Population (December 2006)
- • Total: 1,844
- • Density: 6.987/km^{2} (18.10/sq mi)
- Time zone: UTC+01:00 (CET)
- • Summer (DST): UTC+02:00 (CEST)
- Postal code: 6718
- SFOS number: 5049
- ISO 3166 code: CH-TI
- Localities: Aquila, Campo Blenio, Dandrio, Ghirone, Olivone and Torre
- Surrounded by: Malvaglia, Acquarossa, Faido, Campello, Calpiogna, Mairengo, Osco, Quinto, Medel (Lucmagn) (GR), Vrin (GR), Vals (GR), Hinterrhein (GR)
- Website: http://www.comuneblenio.ch/

= Blenio =

Blenio is a municipality of the district of Blenio, in the canton of Ticino, Switzerland.

Blenio was created on 22 October 2006 when it incorporated the formerly autonomous municipalities of Aquila, Campo Blenio, Ghirone, Olivone and Torre of the upper Blenio valley.
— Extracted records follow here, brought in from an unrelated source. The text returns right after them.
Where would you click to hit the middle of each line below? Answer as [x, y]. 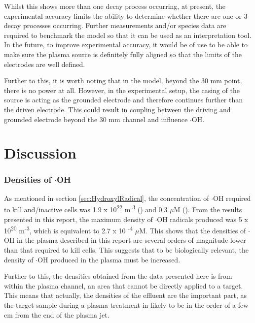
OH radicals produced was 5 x [202, 219]
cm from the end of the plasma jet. [57, 314]
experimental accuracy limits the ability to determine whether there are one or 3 [126, 16]
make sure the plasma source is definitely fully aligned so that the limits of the [123, 54]
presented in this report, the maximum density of [78, 219]
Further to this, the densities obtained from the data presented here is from [118, 276]
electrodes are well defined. [45, 64]
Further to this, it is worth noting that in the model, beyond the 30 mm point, [123, 81]
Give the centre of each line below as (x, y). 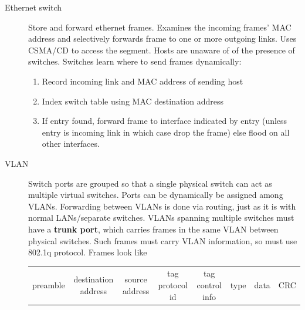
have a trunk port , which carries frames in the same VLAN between (153, 229)
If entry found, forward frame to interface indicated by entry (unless (165, 121)
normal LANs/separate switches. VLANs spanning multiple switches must (161, 218)
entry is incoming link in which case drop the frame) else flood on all (166, 132)
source (136, 279)
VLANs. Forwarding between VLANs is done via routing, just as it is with (162, 206)
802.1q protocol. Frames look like (88, 252)
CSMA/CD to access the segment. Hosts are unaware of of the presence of (162, 50)
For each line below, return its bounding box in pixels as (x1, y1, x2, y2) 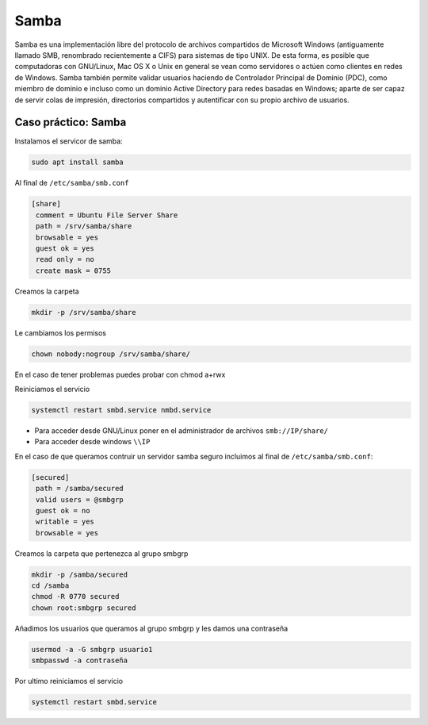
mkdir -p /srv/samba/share (31, 308, 136, 316)
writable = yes (36, 517, 95, 527)
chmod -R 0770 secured (31, 592, 120, 601)
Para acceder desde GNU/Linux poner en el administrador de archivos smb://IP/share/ (34, 425, 329, 435)
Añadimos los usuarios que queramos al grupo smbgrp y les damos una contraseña (14, 623, 289, 633)
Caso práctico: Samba (14, 116, 127, 129)
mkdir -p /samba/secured (31, 570, 128, 579)
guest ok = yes (36, 244, 95, 253)
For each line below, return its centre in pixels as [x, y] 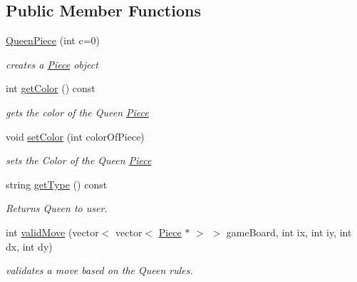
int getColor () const [51, 88]
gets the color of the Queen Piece [77, 112]
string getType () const [57, 184]
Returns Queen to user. [57, 208]
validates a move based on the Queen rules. [99, 270]
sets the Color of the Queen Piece [79, 160]
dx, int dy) [29, 246]
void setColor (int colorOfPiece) [75, 136]
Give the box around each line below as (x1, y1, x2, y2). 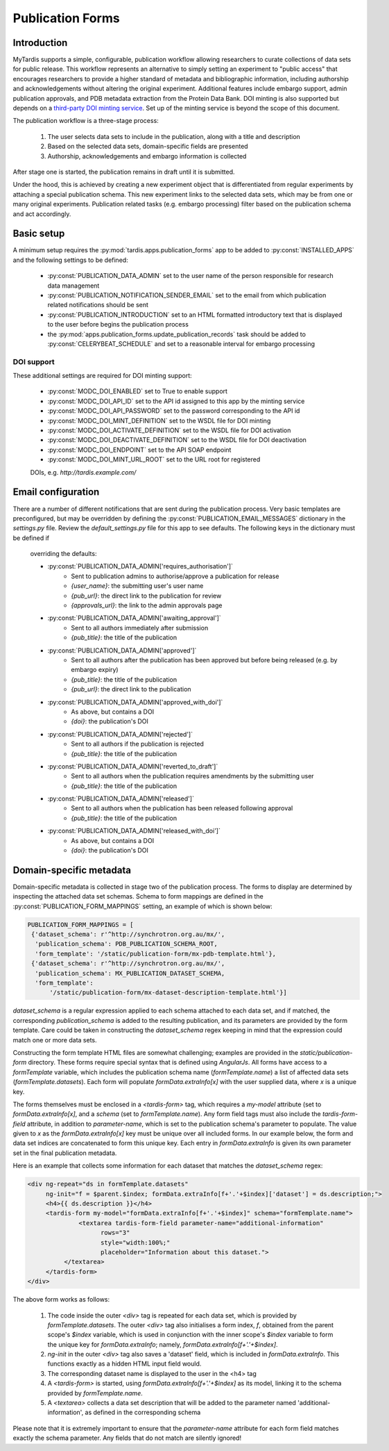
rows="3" (101, 1229, 130, 1237)
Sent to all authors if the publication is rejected (71, 740, 205, 748)
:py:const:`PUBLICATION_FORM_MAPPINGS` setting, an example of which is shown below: (12, 902, 273, 910)
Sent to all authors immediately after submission (71, 623, 209, 632)
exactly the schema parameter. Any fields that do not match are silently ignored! (12, 1434, 242, 1442)
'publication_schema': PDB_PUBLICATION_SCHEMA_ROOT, (35, 940, 218, 948)
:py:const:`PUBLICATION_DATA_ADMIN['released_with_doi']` (47, 827, 221, 835)
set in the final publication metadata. (12, 1149, 117, 1157)
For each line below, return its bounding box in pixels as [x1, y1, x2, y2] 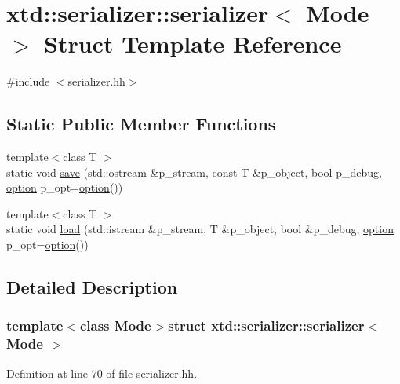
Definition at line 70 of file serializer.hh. [6, 364, 198, 381]
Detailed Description [6, 275, 178, 299]
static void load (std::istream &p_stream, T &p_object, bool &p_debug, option [6, 221, 394, 237]
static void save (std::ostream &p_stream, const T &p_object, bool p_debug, [6, 163, 382, 180]
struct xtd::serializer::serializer [168, 316, 365, 335]
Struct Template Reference [44, 27, 342, 60]
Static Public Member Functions [6, 112, 276, 136]
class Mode [79, 316, 151, 335]
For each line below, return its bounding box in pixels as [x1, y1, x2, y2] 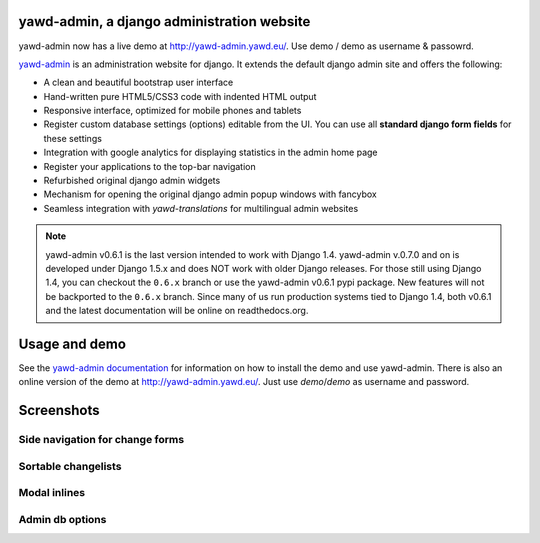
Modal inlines [18, 486, 85, 500]
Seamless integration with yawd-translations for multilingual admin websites [43, 202, 359, 214]
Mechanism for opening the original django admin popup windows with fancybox [43, 188, 377, 200]
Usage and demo [18, 335, 127, 352]
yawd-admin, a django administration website [18, 13, 311, 30]
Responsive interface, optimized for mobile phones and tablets [43, 105, 302, 117]
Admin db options [18, 512, 107, 526]
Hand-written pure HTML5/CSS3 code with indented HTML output [43, 90, 317, 102]
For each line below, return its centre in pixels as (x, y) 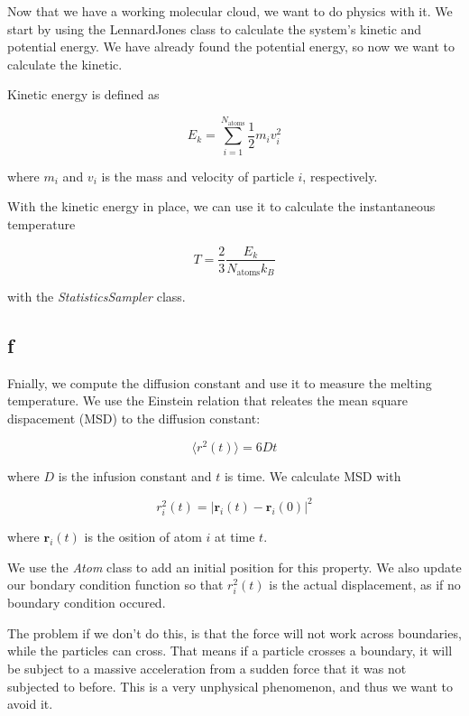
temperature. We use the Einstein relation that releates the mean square (208, 400)
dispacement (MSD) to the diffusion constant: (134, 418)
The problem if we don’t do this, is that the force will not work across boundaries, (234, 632)
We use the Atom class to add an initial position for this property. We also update (234, 567)
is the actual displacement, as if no (365, 585)
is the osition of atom (143, 536)
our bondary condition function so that (115, 585)
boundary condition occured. (87, 603)
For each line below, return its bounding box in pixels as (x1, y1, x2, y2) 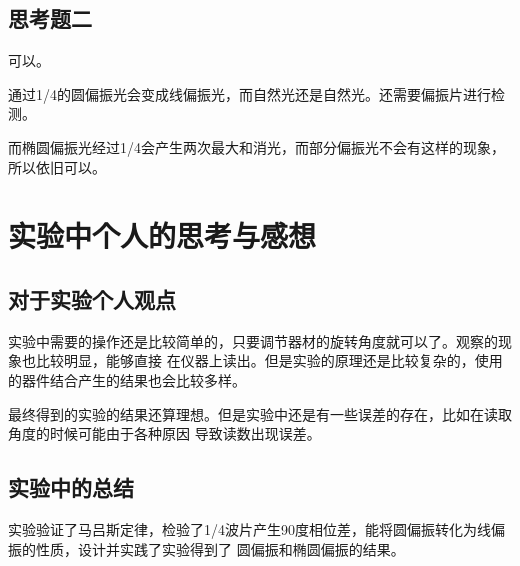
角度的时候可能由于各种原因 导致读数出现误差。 (8, 423, 321, 444)
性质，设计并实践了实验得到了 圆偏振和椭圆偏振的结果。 (35, 538, 405, 559)
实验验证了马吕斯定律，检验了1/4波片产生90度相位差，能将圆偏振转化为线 (8, 518, 491, 539)
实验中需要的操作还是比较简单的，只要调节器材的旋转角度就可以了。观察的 (8, 330, 498, 351)
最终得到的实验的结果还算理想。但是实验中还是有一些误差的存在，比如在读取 (8, 403, 512, 424)
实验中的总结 (8, 472, 134, 503)
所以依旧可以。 (8, 156, 106, 177)
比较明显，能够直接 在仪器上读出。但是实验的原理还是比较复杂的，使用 (35, 350, 503, 371)
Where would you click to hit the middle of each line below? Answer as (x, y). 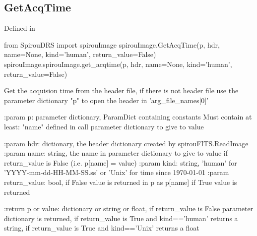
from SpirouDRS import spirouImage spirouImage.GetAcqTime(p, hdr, (112, 44)
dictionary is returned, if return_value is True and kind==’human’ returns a (121, 218)
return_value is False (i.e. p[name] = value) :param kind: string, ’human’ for (121, 162)
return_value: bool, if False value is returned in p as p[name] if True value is (121, 182)
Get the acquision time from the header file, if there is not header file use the (121, 90)
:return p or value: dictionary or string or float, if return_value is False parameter (129, 208)
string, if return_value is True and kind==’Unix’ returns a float (102, 228)
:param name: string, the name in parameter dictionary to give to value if (116, 153)
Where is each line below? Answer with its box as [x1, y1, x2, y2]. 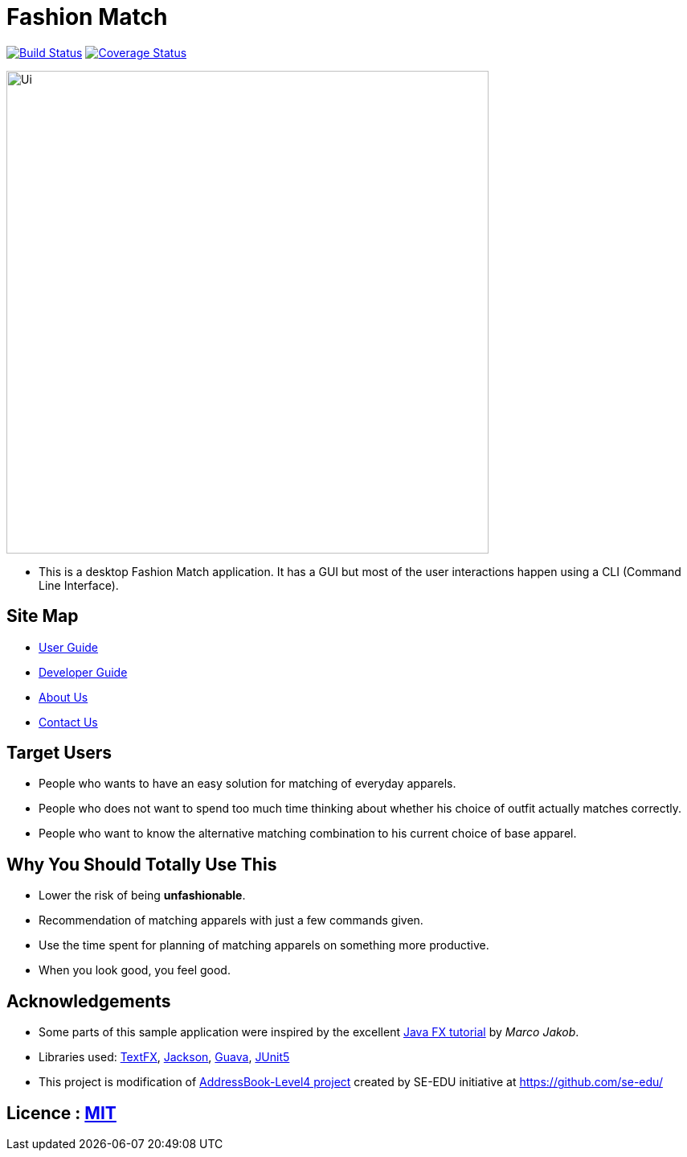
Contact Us [39, 714, 98, 729]
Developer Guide [39, 665, 128, 679]
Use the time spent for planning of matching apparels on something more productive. [39, 938, 489, 953]
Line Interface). [39, 578, 119, 592]
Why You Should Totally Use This [6, 854, 277, 875]
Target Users [6, 743, 112, 764]
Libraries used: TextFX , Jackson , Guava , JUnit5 [39, 1050, 290, 1064]
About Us [39, 690, 88, 704]
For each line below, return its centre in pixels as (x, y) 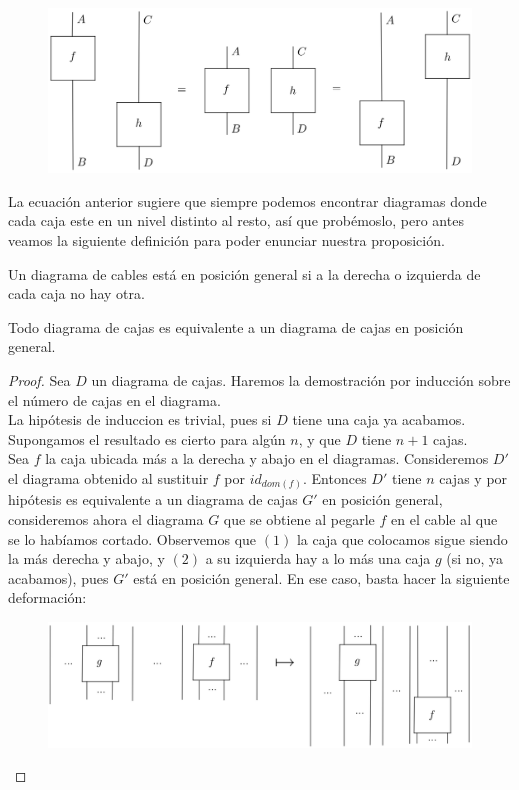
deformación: (47, 597)
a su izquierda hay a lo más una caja (318, 558)
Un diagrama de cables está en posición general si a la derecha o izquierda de (244, 273)
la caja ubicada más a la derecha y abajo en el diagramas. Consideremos (267, 458)
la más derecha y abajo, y (86, 558)
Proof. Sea (39, 379)
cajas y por (473, 477)
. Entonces (335, 477)
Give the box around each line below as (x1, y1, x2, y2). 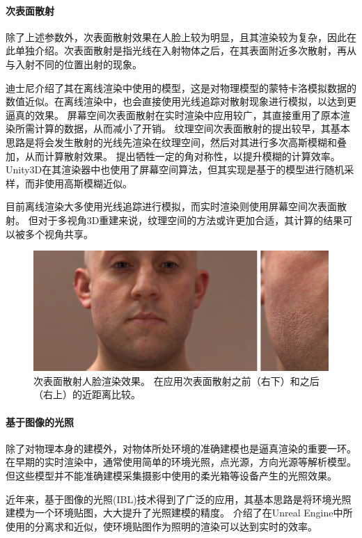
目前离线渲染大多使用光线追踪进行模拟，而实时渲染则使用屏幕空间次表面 (6, 199, 337, 214)
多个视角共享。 (24, 226, 93, 241)
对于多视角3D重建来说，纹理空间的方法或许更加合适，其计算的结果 (38, 212, 343, 227)
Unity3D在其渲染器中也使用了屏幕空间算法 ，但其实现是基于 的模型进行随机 (6, 162, 345, 177)
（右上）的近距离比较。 (33, 387, 141, 402)
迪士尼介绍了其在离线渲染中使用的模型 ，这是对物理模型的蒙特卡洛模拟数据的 (6, 80, 356, 95)
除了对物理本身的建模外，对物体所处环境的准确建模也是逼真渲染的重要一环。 (6, 441, 356, 455)
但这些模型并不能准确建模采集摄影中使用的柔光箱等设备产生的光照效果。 (6, 468, 337, 482)
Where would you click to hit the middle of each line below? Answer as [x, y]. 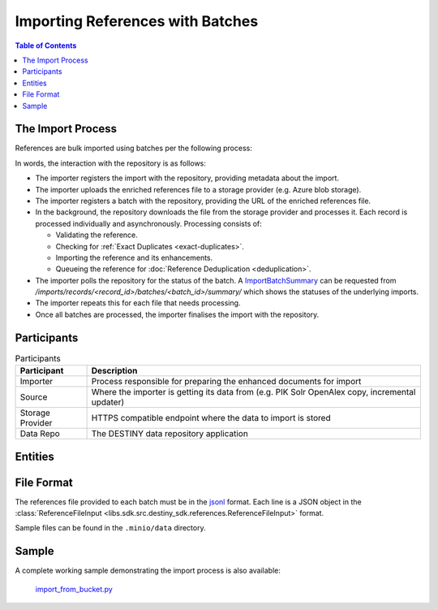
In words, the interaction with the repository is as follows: [111, 163]
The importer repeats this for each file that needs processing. [138, 303]
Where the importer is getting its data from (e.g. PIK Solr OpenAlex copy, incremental [253, 392]
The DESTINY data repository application [170, 434]
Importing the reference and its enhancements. [134, 257]
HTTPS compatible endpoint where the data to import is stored [211, 418]
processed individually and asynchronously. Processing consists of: [149, 223]
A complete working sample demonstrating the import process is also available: [148, 571]
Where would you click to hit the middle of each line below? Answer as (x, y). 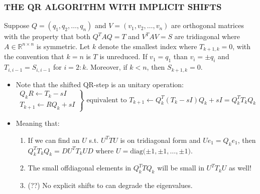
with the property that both (47, 36)
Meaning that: (38, 123)
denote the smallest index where (148, 46)
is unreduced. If (123, 56)
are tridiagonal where (207, 36)
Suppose (17, 25)
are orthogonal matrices (208, 25)
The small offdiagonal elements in (80, 168)

A legal challenge to the merger was raised by Aquila, but was rejected by the Federal Court on 18 April 2006.

==History==
Aquila is first mentioned in 1196 as Aquili. Ghirone is first mentioned in 1200 as Agairono. Olivone is first mentioned in 1193 as Alivoni, then in 1205 it was mentioned as Orivono. In Romansh it was known as Luorscha.

===Aquila===
Around 1200, the settlement of Ghirone belonged Aquila. The present borders were established in 1853 with the final separation of the two municipalities. The parish church of San Vittore was built in 1213. It was rebuilt in 1728–30. One important source of income for the village came from money sent back by emigrants from the village to other European countries (often as chocolate makers, waiters, servants). Starting in 1914 many of the inhabitants of Aquila worked in the chocolate factory Cima-Norma in Torre Arbeit. In addition the residents also often farmed land and raised livestock. The closure of the factory in 1968 led to a large population decline. In 1990, about 39% of the population worked in manufacturing, while 49% worked in the services sector. About 60% of the worker commuted out of the village.

===Ghirone===
In 1334, Disentis Abbey acquired rights over all the land in Ghirone. The village was part of the community of Aquila, and in 1803 it merged with the municipality of Ghirone. Then, in 1836, Buttino and Ghirone separated from Aquila and together founded their own community. Buttino was inhabited until the late 19th century and was an autonomous village as far back as the 13th century. The two municipalities rejoined Aquila in 1842 and 1846 and finally separated in 1853. The Citizens Community (Patriziato), which still bears the name of Ghirone-Buttino was founded in 1914.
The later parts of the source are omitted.